Summary & Overview
CPT 61108: Cranial Hematoma Evacuation (Burr Holes)
CPT code 61108 denotes a neurosurgical procedure to create one or more skull openings (burr holes) to evacuate a surface hematoma and relieve intracranial pressure. The procedure is clinically significant nationwide because it addresses life-threatening intracranial hemorrhage from trauma or iatrogenic causes and often determines short-term neurologic outcomes. It is typically performed emergently in inpatient settings such as operating rooms, emergency departments, or intensive care units.
Key payers covered in this analysis include Aetna, Blue Cross Blue Shield, Cigna Health, UnitedHealthcare, and Medicare.
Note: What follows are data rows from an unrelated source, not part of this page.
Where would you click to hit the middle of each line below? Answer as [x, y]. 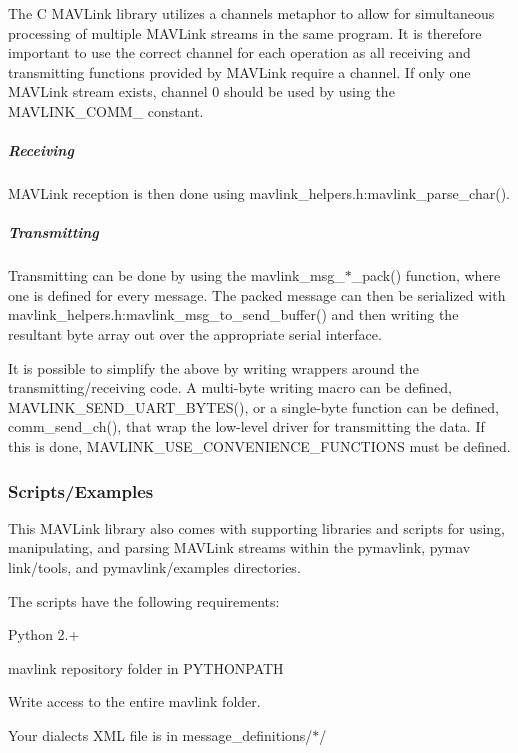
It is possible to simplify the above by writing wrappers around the [213, 367]
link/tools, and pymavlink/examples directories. [154, 567]
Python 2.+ [44, 634]
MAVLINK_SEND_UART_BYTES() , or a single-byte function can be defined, [253, 406]
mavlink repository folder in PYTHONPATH [146, 667]
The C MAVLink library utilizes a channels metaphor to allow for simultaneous [251, 13]
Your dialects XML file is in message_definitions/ [160, 735]
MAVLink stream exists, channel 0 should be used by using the [201, 91]
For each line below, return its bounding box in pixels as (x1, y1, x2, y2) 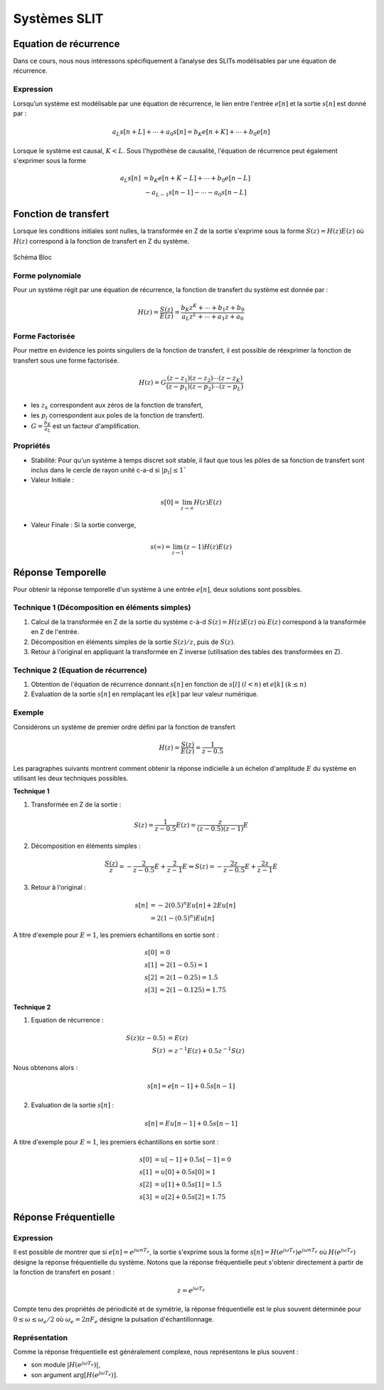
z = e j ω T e (176, 1285, 206, 1295)
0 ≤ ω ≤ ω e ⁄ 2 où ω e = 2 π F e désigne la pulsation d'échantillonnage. (13, 1314, 215, 1325)
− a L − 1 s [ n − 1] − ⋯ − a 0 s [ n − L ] (144, 189, 247, 198)
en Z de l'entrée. (31, 628, 80, 636)
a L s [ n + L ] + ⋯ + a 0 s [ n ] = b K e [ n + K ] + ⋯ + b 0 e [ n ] (112, 128, 270, 138)
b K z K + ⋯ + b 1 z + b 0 (181, 303, 245, 313)
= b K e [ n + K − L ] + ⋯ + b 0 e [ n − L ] (143, 175, 251, 185)
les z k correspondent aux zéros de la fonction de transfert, (31, 401, 203, 411)
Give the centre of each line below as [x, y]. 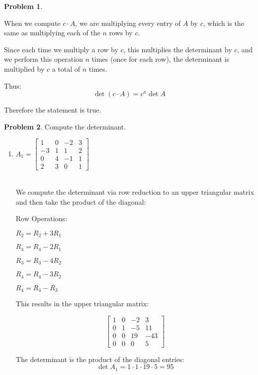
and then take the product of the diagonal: [81, 201]
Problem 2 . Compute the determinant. [65, 126]
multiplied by [24, 68]
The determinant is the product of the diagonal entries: [100, 359]
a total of [66, 68]
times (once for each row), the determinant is [160, 59]
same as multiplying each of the [52, 33]
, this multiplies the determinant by [178, 49]
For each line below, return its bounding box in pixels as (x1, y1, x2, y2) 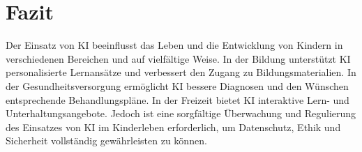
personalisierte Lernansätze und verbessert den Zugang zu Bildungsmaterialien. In (6, 65, 356, 79)
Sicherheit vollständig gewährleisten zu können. (6, 133, 207, 148)
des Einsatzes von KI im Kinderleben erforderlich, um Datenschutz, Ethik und (6, 119, 341, 134)
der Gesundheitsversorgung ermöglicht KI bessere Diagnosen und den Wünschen (6, 78, 349, 93)
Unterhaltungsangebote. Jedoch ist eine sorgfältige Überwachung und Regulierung (6, 106, 356, 121)
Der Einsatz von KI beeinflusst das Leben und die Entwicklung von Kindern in (6, 38, 343, 52)
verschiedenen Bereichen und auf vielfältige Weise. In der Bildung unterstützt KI (6, 51, 351, 66)
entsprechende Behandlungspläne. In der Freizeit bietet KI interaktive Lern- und (6, 92, 349, 107)
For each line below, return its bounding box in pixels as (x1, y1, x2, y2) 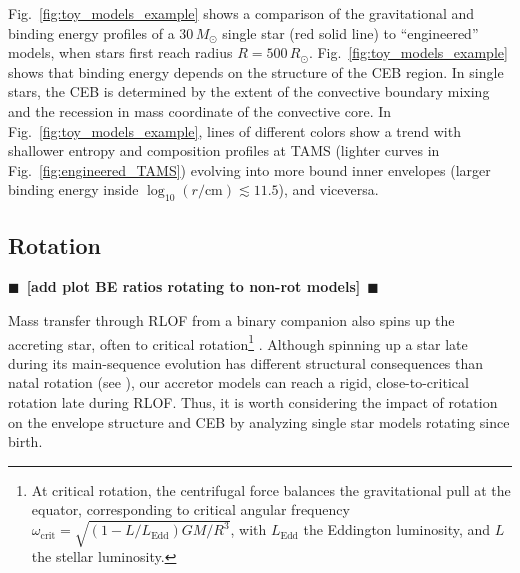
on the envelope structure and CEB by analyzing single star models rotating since (8, 411, 510, 432)
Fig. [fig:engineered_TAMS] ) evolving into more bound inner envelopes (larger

Readers will find a concise explanation of the clinical intent and typical settings for the service, a summary of common billing and coding considerations, and an overview of payer coverage patterns and benchmark context where available. The publication highlights relevant procedural context, common modifiers in use, and areas where policy or prior authorization rules commonly affect access and reimbursement. Where payer-specific policy language is not provided, the report notes that data were not available in the input. The goal is to give clinicians, coding professionals, and policy analysts a clear, national-level primer on the clinical service represented by CPT code 61108 and the typical billing environment surrounding emergency cranial hematoma evacuation.
Billing Code Overview
CPT code 61108 describes a neurosurgical procedure in which the provider drills one or more openings in the skull to evacuate a hematoma and relieve intracranial pressure. This procedure is performed to remove blood collections on the surface of the brain that result from trauma or as a complication of other medical interventions.
-
Service type: Emergent neurosurgical hematoma evacuation/cranial decompression
-
Typical site of service: Inpatient hospital setting, commonly performed in operating rooms, emergency departments, or intensive care units depending on clinical urgency and patient stability.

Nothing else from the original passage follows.